The control cluster runs Crossplane, the Modelplane composition functions (one per resource, each a pod Crossplane calls per reconcile), the providers, and the control-plane gateway. It also holds every Modelplane resource and the ProviderConfigs that let the providers reach each workload cluster, built from that cluster’s kubeconfig.
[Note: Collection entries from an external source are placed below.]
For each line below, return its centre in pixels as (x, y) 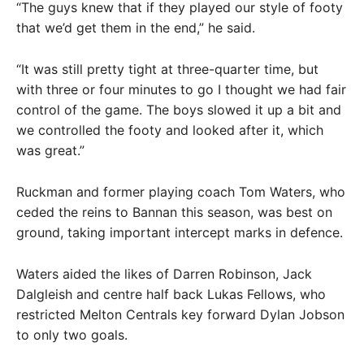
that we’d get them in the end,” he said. (136, 28)
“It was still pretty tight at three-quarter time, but (167, 69)
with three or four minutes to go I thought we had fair (181, 89)
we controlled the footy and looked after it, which (170, 130)
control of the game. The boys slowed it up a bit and (179, 110)
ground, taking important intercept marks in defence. (180, 232)
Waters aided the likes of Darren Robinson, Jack (164, 274)
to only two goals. (72, 335)

Crossplane core drives everything. Each reconcile it asks a function what a resource should compose and gets back the desired resources. Core then reconciles them, applying the provider resources that the providers act on. A function only computes desired state. It never reaches a provider or a cluster itself.

flowchart TB
    subgraph control["Control cluster"]
        cp["Crossplane core"]
        fns["Modelplane functions\n(one pod per resource)"]
        prov["Providers\ngcp · aws · helm · kubernetes"]
        gw["Control-plane gateway"]
    end
    subgraph fleet["Fleet"]
        wc1["Workload cluster A"]
        wc2["Workload cluster B"]
    end
    cp <-->|"desired state (gRPC)"| fns
    cp -->|composes| prov
    cp -->|composes| gw
    prov -->|provision + install via kubeconfig| wc1
    prov -->|provision + install via kubeconfig| wc2

Modelplane installs a serving stack on each workload cluster: the components a cluster needs to serve models, providing inference-aware routing through Gateway API, multi-node serving, GPU binding through DRA, and observability, among others. The exact components evolve, but Modelplane composes and owns all of them. For provisioned clusters the providers also create the cluster and its node pools first.
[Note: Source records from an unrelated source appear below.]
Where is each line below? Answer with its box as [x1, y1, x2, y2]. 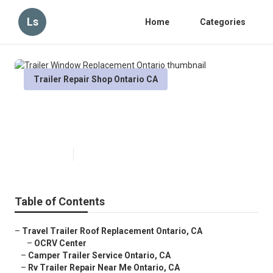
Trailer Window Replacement [24, 101, 214, 119]
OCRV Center [34, 238, 87, 249]
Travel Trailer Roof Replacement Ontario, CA [22, 226, 202, 236]
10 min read [80, 151, 120, 160]
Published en [24, 151, 67, 160]
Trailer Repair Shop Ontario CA [34, 74, 158, 84]
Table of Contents [15, 195, 105, 208]
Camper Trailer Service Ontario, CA [28, 250, 171, 261]
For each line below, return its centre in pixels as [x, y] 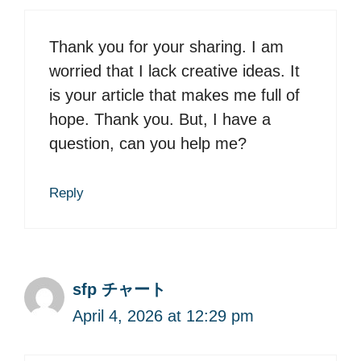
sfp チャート [119, 290]
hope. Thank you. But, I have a [160, 120]
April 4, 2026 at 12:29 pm [163, 316]
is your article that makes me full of [174, 95]
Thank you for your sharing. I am [166, 47]
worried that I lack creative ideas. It [174, 71]
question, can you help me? [148, 144]

How a deployment is composed

A resource composes others, which compose others, until the tree bottoms out in provider resources and plain Kubernetes objects. A ModelDeployment is the clearest example. Its function schedules the replicas, then composes a ModelReplica for each, and a ModelEndpoint for each replica that’s ready to serve. Each ModelReplica function composes the serving workload, a Deployment or a LeaderWorkerSet, onto its target workload cluster through provider-kubernetes.

flowchart TD
    md["ModelDeployment"]
    mr1["ModelReplica\n(cluster A)"]
    mr2["ModelReplica\n(cluster B)"]
    me1["ModelEndpoint\n(cluster A)"]
    me2["ModelEndpoint\n(cluster B)"]
    wl1["Deployment / LeaderWorkerSet\non workload cluster A"]
    wl2["Deployment / LeaderWorkerSet\non workload cluster B"]

    md --> mr1
    md --> mr2
    md --> me1
    md --> me2
    mr1 --> wl1
    mr2 --> wl2

The platform resources compose the same way. An InferenceCluster composes a GKECluster or EKSCluster (the cloud infrastructure, via the cloud providers) and a ServingStack (the per-cluster software install, via provider-helm and provider-kubernetes). Engines bind GPUs through DRA: each claim: DRA device in a member’s nodeSelector becomes a request in the ResourceClaim the serving pods claim through.

The request path

A served request crosses two gateways, both built on Gateway API. The control-plane gateway is the front door: a ModelService composes an HTTPRoute on it that matches the service’s path prefix and forwards to the matched ModelEndpoints, each of which is a Service pointing at a workload cluster’s gateway address. The workload-cluster gateway then routes from the cluster edge to the engine pods.

flowchart LR
    client["Client"]
    cpgw["Control-plane gateway"]
    wcgw["Workload-cluster gateway"]
    engine["Engine pods\n(vLLM, SGLang, ...)"]

    client -->|service path| cpgw
    cpgw -->|per-replica path| wcgw
    wcgw -->|engine path| engine

Each hop rewrites the path: the control plane rewrites the public prefix to the replica’s path, and the workload gateway strips that down to what the engine serves. This per-backend path rewriting is the main thing the control-plane gateway has to support, and it narrows which Gateway API implementations can fill the role.

Which gateway sits at each layer is internal, not part of the API. The InferenceGateway backend field is an enum precisely so the control-plane gateway can grow other options over time. Target the ModelService URL rather than either gateway directly.